A button retainer 42 is attached to the valve body 25 and carries a valve button 43. A valve seat 44 surrounds the air induction passage 40 and is adapted to engage the valve button 43 when the button is depressed. Located within the air induction passage 40 is a compression spring 45 adapted to engage the valve button 43 so as to tend to hold the button 43 normally in an open position as is illustrated in FIG. 2. A pair of inlet openings 46, one of which is shown in FIG. 1, is provided on opposite sides of the button retainer 42, each of the inlet openings 46 being in communication with the air induction passage 43 when the button 43 is located in its outermost open position.
Formed in valve body 25 is a liquid induction passage 47 communicating with the primary passage 34 just below the restricted portion 37 and below the annular air outlet 41. A fitting 50 is threadedly attached to the valve body 25 and communicates directly with the liquid induction passage 47. The fitting 50 is adapted to receive and retain the hose leading from the liquid detergent supply.

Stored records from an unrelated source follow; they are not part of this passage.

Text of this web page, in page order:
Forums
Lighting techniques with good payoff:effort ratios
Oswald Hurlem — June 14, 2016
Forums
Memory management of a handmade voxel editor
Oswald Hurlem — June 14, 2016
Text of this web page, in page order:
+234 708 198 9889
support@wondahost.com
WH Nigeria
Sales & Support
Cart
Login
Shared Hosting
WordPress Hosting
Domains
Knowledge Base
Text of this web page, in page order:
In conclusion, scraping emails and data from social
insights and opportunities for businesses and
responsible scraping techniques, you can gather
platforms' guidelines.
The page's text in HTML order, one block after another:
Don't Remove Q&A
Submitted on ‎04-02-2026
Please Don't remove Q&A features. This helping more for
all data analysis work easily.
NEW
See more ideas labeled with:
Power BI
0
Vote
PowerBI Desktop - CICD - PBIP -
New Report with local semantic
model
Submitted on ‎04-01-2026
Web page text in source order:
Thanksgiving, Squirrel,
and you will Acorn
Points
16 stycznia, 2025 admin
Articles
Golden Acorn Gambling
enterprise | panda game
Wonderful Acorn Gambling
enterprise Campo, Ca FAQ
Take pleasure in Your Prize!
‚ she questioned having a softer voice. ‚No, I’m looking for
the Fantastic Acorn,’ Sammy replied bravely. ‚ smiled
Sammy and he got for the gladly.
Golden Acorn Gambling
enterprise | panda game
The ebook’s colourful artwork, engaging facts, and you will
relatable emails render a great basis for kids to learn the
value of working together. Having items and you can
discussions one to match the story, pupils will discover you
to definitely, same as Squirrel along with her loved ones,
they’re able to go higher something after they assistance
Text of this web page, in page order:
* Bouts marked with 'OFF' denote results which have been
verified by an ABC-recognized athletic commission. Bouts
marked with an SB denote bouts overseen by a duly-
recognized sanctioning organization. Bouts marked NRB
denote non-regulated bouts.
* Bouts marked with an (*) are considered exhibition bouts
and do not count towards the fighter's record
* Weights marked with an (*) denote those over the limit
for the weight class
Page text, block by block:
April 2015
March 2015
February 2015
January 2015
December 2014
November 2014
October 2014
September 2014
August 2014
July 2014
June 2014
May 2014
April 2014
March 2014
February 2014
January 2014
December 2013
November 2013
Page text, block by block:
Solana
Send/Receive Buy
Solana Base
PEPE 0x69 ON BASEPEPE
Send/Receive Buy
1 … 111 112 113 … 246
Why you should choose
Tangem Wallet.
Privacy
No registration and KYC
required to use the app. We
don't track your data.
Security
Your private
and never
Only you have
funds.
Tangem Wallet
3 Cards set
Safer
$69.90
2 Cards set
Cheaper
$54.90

A metering screw 51 is threadedly attached to the valve body 25 in a bore that intersects the liquid induction passage 47. As is best seen, the screw 51 carries an O-ring 52 that provides a seal between the screw 51 and its bore, thus preventing leakage of the liquid detergent from the liquid induction passage 47 and past the screw 51.
As is best seen from FIG. 2, the position of metering screw 51 can be regulated upon threaded adjustment so as to open or close the liquid induction passage 47 to a greater or lesser extent as desired.

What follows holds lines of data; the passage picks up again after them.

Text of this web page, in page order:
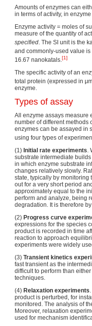
Amounts of enzymes can
in terms of activity, in
Enzyme activity = moles of
measure of the quantity of
specified. The SI unit is the
and commonly-used value
16.67 nanokatals.[1]
The specific activity of an
total protein (expressed in
enzyme.
Types of assay
All enzyme assays measure
number of different methods
enzymes can be assayed in
using four types of
(1) Initial rate experiments.
substrate intermediate
in which enzyme substrate
changes relatively slowly.
state, typically by monitoring
out for a very short period
approximately equal to the
perform and analyze, being
degradation. It is therefore
(2) Progress curve
expressions for the species
product is recorded in time
reaction to approach
experiments were widely
(3) Transient kinetics
fast transient as the
difficult to perform than
techniques.
(4) Relaxation experiments
product is perturbed, for
monitored. The analysis of
Moreover, relaxation
used for mechanism
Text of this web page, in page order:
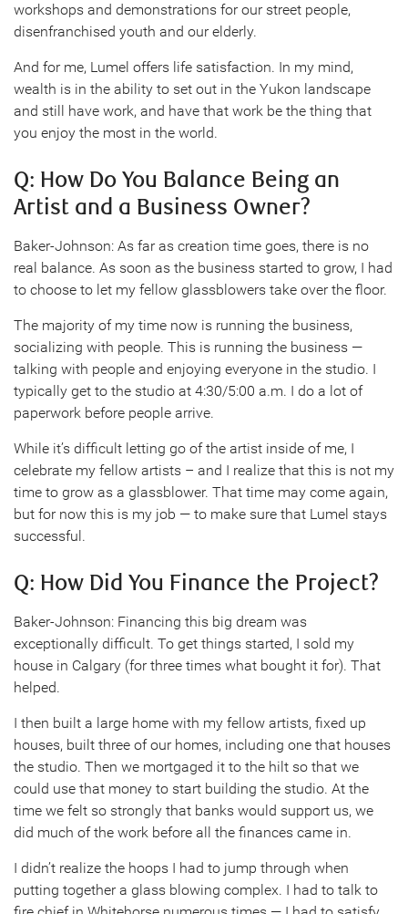
workshops and demonstrations for our street people,
disenfranchised youth and our elderly.
And for me, Lumel offers life satisfaction. In my mind,
wealth is in the ability to set out in the Yukon landscape
and still have work, and have that work be the thing that
you enjoy the most in the world.
Q: How Do You Balance Being an
Artist and a Business Owner?
Baker-Johnson: As far as creation time goes, there is no
real balance. As soon as the business started to grow, I had
to choose to let my fellow glassblowers take over the floor.
The majority of my time now is running the business,
socializing with people. This is running the business —
talking with people and enjoying everyone in the studio. I
typically get to the studio at 4:30/5:00 a.m. I do a lot of
paperwork before people arrive.
While it’s difficult letting go of the artist inside of me, I
celebrate my fellow artists – and I realize that this is not my
time to grow as a glassblower. That time may come again,
but for now this is my job — to make sure that Lumel stays
successful.
Q: How Did You Finance the Project?
Baker-Johnson: Financing this big dream was
exceptionally difficult. To get things started, I sold my
house in Calgary (for three times what bought it for). That
helped.
I then built a large home with my fellow artists, fixed up
houses, built three of our homes, including one that houses
the studio. Then we mortgaged it to the hilt so that we
could use that money to start building the studio. At the
time we felt so strongly that banks would support us, we
did much of the work before all the finances came in.
I didn’t realize the hoops I had to jump through when
putting together a glass blowing complex. I had to talk to
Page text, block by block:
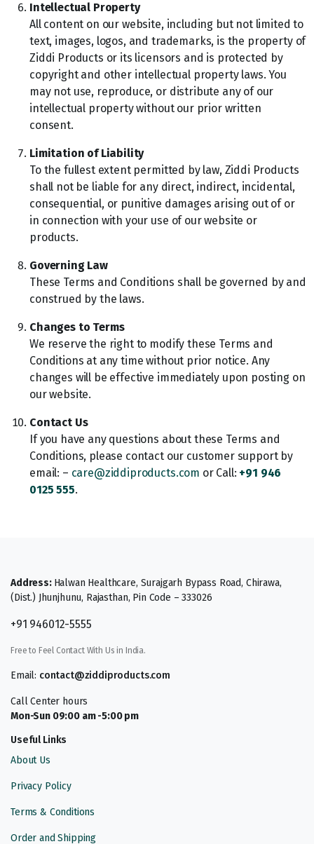
Intellectual Property
All content on our website, including but not limited to
text, images, logos, and trademarks, is the property of
Ziddi Products or its licensors and is protected by
copyright and other intellectual property laws. You
may not use, reproduce, or distribute any of our
intellectual property without our prior written
consent.
Limitation of Liability
To the fullest extent permitted by law, Ziddi Products
shall not be liable for any direct, indirect, incidental,
consequential, or punitive damages arising out of or
in connection with your use of our website or
products.
Governing Law
These Terms and Conditions shall be governed by and
construed by the laws.
Changes to Terms
We reserve the right to modify these Terms and
Conditions at any time without prior notice. Any
changes will be effective immediately upon posting on
our website.
Contact Us
If you have any questions about these Terms and
Conditions, please contact our customer support by
email: – care@ziddiproducts.com or Call: +91 946
0125 555.
Address: Halwan Healthcare, Surajgarh Bypass Road, Chirawa,
(Dist.) Jhunjhunu, Rajasthan, Pin Code – 333026
+91 946012-5555
Free to Feel Contact With Us in India.
Email: contact@ziddiproducts.com
Call Center hours
Mon-Sun 09:00 am -5:00 pm
Useful Links
About Us
Privacy Policy
Terms & Conditions
Order and Shipping

The lowermost portion of valve body 25 is formed to provide a reduced nozzle portion 53 through which the primary passage 34 discharges. Retained on the nozzle portion 33 is a screen retainer 54 that carries and positions a screen 55 below the primary passage 34.

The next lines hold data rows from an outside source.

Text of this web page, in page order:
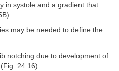
in systole and a gradient that
).
may be needed to define the
notching due to development of
24.16).
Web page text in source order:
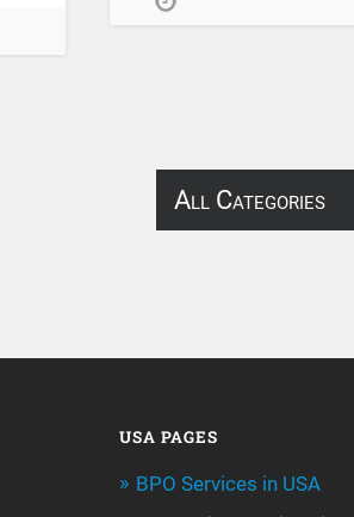
All Categories
BPO Services
Call Center Services
USA PAGES
BPO Services in USA
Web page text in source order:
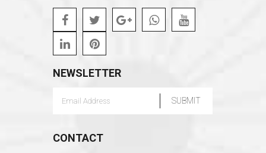
NEWSLETTER
CONTACT
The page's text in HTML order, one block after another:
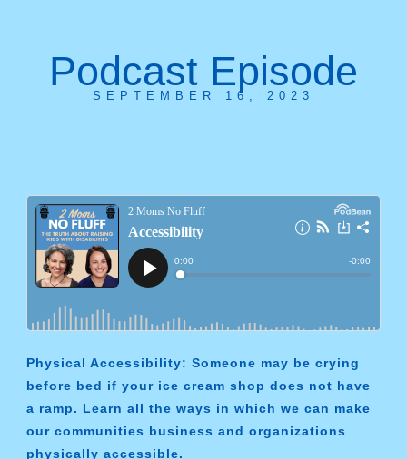
Podcast Episode
SEPTEMBER 16, 2023
Physical Accessibility: Someone may be crying
before bed if your ice cream shop does not have
a ramp. Learn all the ways in which we can make
our communities business and organizations
physically accessible.
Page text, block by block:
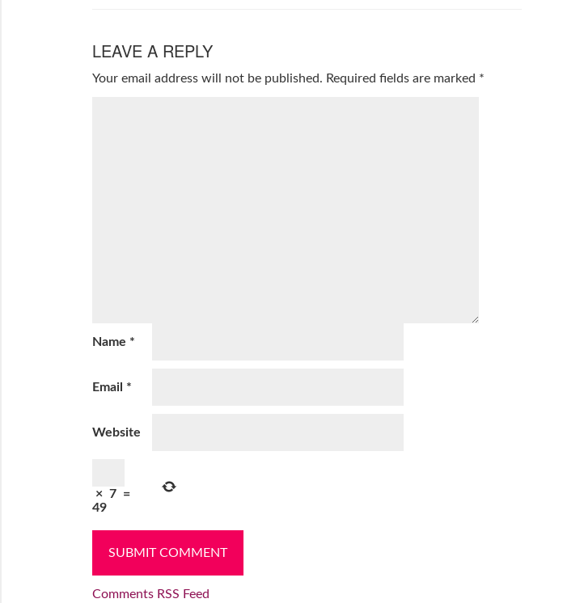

It is thought that the mode of operation and functional results have become fully apparent from the foregoing detailed description of parts, but for completeness of disclosure, it will be noted that the fluid mixing device is attached to the faucet by means of coupling 10, and the liquid detergent hose (not shown) is connected to fitting e.
When the faucet valve is opened, the water flows through the fluid mixing device under pressure. The water streams through the coupling into the upper portion of cap 16, thence through the partition aperture 24 from which it is directed into the inlet opening 35 of the primary passage 34. The water stream bridges chamber 30. As the water flows through the primary passage 34 it passes through the restricted portion 37 and is emitted through the bottom of the nozzle portion 53 through the screen 55. Because the air induction passage 40 is open to atmospheric pressure through the air outlet openings 46, there is no liquid detergent induced into the Water stream.
When it is desired to mix detergent with the water, the button 43 is depressed until it engages the valve seat 44 and closes the air induction passage 40. Under these circumstances, the low pressure value existing at the restricted passage portion 37 causes the liquid detergent to flow through the liquid induction passage 47 and into the primary passage 34 where it mixes with the water stream and is discharged from the fluid mixing device.
The proportion of liquid detergent mixed with the water stream can be varied upon adjustment of the metering screw 51 as described previously.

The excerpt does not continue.